Ecology’s Clean Air Rule, stemming from an executive order by Governor Jay Inslee, sought to regulate both direct and indirect carbon emitters. However, after business groups sued, the state high court ruled that the agency lacked the statutory authority to regulate indirect emissions that made up 85 percent of total emissions under the rule.

HB 2892, also sponsored by Fitzgibbon earlier this session at the request of Inslee, would have amended the state’s Clean Air Act to allow the regulation of indirect emissions and directed Ecology to adopt emission standards. However, the bill has remained in the Appropriations Committee since Feb. 7 after clearing the Environment & Energy Committee.

HB 2957 contains many of the same provisions as the previous version regarding indirect emissions and the adoption of a rule by Ecology starting in 2021. It also contains additional provisions that include:

  • Earning carbon credits for both biofuels and forest carbon sequestration;
  • Requiring Ecology to give “special consideration” to energy-intense and trade-exposed industries to prevent those employers from moving outside the state;
  • Suspending the 2018 state energy code if the state legislature funds certain housing retrofitting programs; and
  • Implementing a joint meeting by January 20, 2021 between the House and Senate to discuss with Ecology its rule.

Inslee’s Climate & Energy Affairs Senior Policy Advisor Chris Davis told the committee the bill’s provisions gives Ecology the ability to conduct rulemaking while still allowing the legislature to weigh in and provide input.
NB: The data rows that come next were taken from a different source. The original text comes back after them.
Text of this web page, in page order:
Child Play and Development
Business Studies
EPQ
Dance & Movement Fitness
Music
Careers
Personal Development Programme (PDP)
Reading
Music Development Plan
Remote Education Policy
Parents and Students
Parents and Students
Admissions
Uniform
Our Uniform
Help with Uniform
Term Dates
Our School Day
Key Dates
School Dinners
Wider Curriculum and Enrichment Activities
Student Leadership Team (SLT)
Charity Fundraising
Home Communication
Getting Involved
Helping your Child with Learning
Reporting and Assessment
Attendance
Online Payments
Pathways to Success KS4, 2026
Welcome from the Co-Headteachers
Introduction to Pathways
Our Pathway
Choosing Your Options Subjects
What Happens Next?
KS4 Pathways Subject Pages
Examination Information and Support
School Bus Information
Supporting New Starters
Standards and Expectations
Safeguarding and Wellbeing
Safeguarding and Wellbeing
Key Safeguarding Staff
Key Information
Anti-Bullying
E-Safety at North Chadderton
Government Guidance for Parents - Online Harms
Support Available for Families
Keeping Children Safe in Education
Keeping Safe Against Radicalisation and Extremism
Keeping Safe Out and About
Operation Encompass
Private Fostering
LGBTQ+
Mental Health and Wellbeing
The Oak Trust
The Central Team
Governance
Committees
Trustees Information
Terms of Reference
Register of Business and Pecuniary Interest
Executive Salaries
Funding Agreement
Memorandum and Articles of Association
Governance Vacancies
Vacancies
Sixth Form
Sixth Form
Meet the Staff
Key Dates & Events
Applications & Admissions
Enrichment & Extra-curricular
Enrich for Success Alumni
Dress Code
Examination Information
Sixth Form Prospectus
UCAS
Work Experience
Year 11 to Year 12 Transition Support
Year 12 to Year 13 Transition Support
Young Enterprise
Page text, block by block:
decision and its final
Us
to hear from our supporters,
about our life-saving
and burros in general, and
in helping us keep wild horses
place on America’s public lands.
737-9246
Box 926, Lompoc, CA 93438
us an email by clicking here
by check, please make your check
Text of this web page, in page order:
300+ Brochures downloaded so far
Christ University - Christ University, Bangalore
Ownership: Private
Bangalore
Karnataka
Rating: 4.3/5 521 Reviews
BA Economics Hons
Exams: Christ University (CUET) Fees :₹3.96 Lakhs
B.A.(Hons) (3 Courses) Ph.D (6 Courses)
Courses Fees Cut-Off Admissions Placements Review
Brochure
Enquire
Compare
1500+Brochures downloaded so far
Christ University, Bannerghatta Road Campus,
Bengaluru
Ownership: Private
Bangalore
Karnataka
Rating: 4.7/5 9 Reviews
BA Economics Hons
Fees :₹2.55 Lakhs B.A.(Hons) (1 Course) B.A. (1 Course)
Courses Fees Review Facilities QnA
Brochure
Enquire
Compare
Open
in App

He noted that the bill nullifies any rule adopted by Ecology if the legislature enacts its own carbon program.

In support was Kate White Tudor with the Natural Resources Defense Council, who said the bill would “ensure the state can regulate emissions related to transportation – our largest source of climate pollution right now.”

However, Isaac Kastama with the Low Carbon Prosperity Institute said the bill’s passage as written would be “pretty disappointing. What we have done over the years is focused on the enormous detail that it takes to craft an effective solution that takes in the concerns of businesses, as well as disadvantaged communities and low-income populations that could be impacted by the costs related to this. These are all the types of issues that have been addressed in the context of a legislative solution, and in this bill that direction is very light.”
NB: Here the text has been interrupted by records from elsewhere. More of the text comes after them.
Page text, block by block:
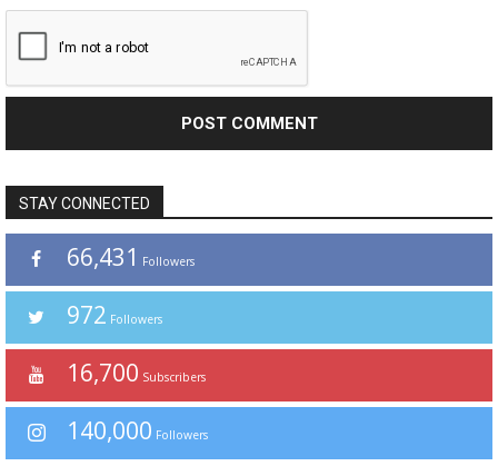
STAY CONNECTED
66,431 Followers
972 Followers
16,700 Subscribers
140,000 Followers
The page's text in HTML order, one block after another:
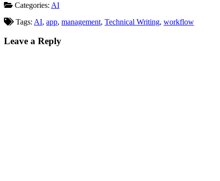
Categories: AI
Tags: AI, app, management, Technical Writing, workflow
Leave a Reply
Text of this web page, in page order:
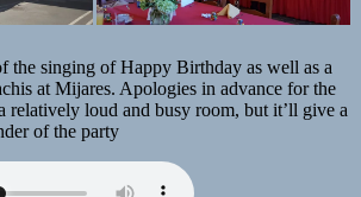
the singing of Happy Birthday as well as a
at Mijares. Apologies in advance for the
relatively loud and busy room, but it’ll give a
of the party
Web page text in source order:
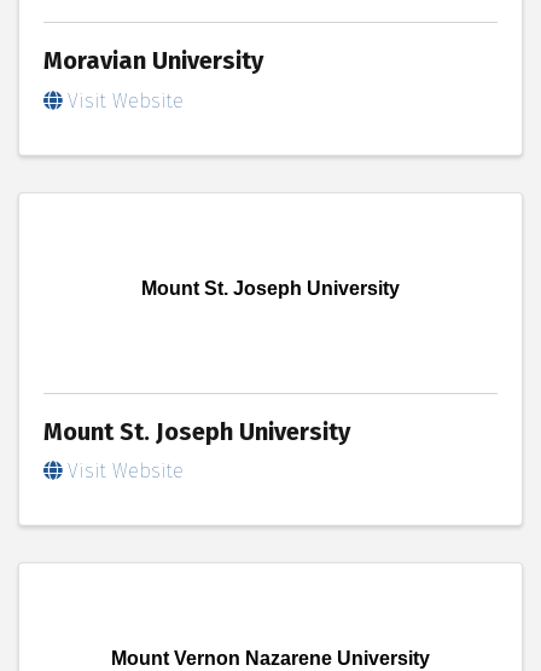
Moravian University
Visit Website
Mount St. Joseph University
Mount St. Joseph University
Visit Website
Mount Vernon Nazarene University

Hanon said the bill as written is so broad it would allow Ecology to implement an LCFS in addition to the Clean Air Rule and gives the state agency too much control. “We strongly recommend that you retain your authority over policy issues that extend beyond the Clean Air Rule.”
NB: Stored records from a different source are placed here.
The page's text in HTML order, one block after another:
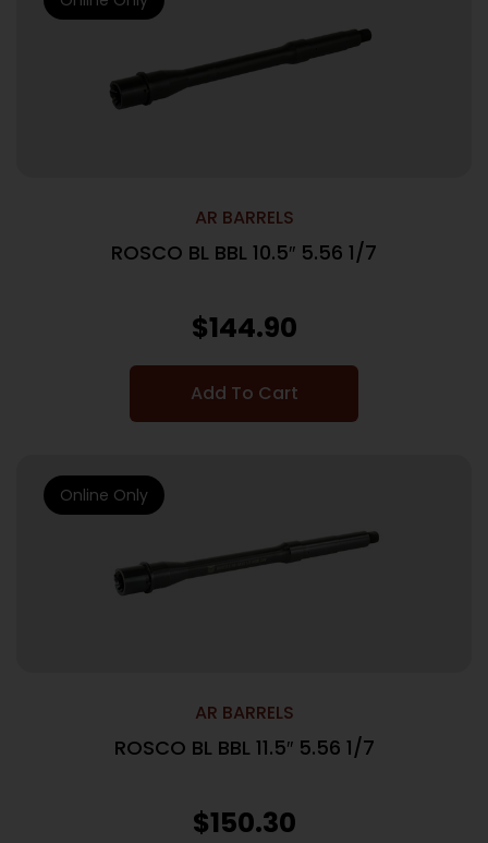
AR BARRELS
ROSCO BL BBL 10.5″ 5.56 1/7
$144.90
Add To Cart
AR BARRELS
ROSCO BL BBL 11.5″ 5.56 1/7
$150.30
Online Only
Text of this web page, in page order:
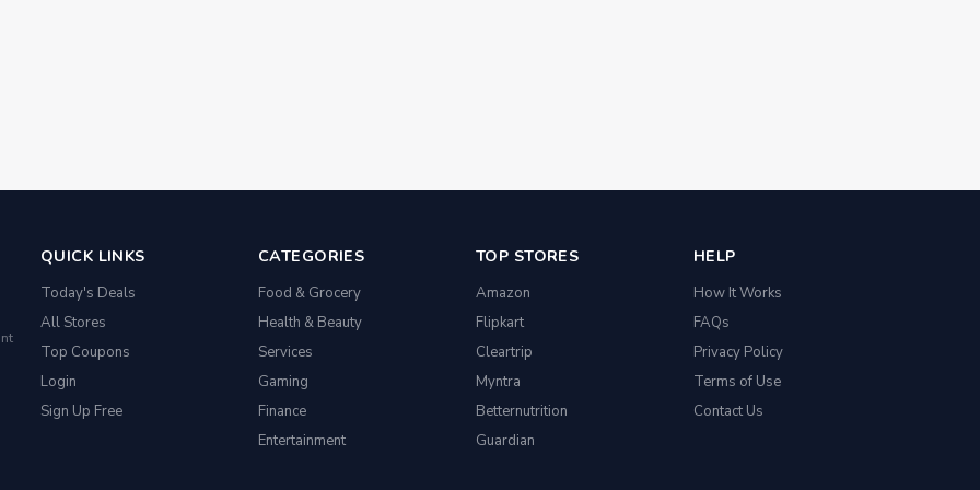
QUICK LINKS
Today's Deals
All Stores
Top Coupons
Login
Sign Up Free
CATEGORIES
Food & Grocery
Health & Beauty
Services
Gaming
Finance
Entertainment
TOP STORES
Amazon
Flipkart
Cleartrip
Myntra
Betternutrition
Guardian
HELP
How It Works
FAQs
Privacy Policy
Terms of Use
Contact Us
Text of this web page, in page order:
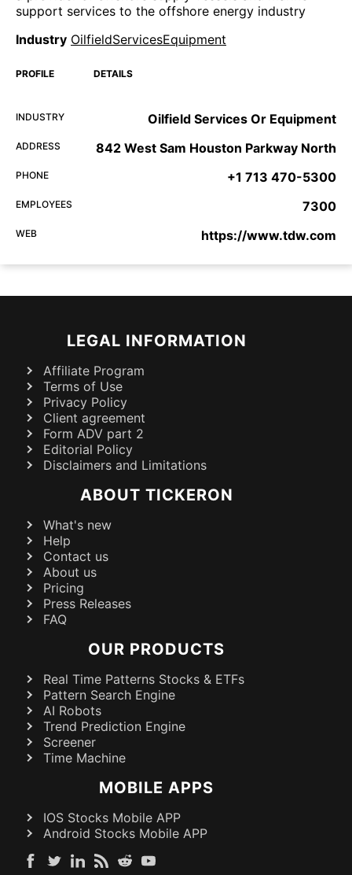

He added that the major concerns with the bill “can be addressed by simple amendments that provide appropriate legislative direction. Failure by the legislature to provide this guidance results in a rule where implementation will be challenging, at best, and certainly expensive for consumers.”

The potential costs to consumers was underscored by Puget Sound Energy lobbyist Brandon Houskeeper, who said the original 2016 rule would have increased rates for 150,000 customers by 12 percent. He added that the Clean Air Rule lacked “enough compliance mechanisms available for natural gas distributors. We cannot turn down our gas system in order to serve less gas to our customers. In order to do that would be a huge expense for them and us. We think that more work needs to be done on the cost-benefit analysis.”

Citing talks in the city of Bellingham to shift homes to electric heating, Charlie Brown with Cascade Natural Gas and Northwest Natural Gas noted that “all consumers and users of natural gas pay into the system in order to keep the system whole. If certain localities were to decide to drop out of that system, then you’re shifting cost to other people. We believe that this does not provide for enough allowances for the system to actually work.”

HB 2957 has been referred to the Rules Committee for review.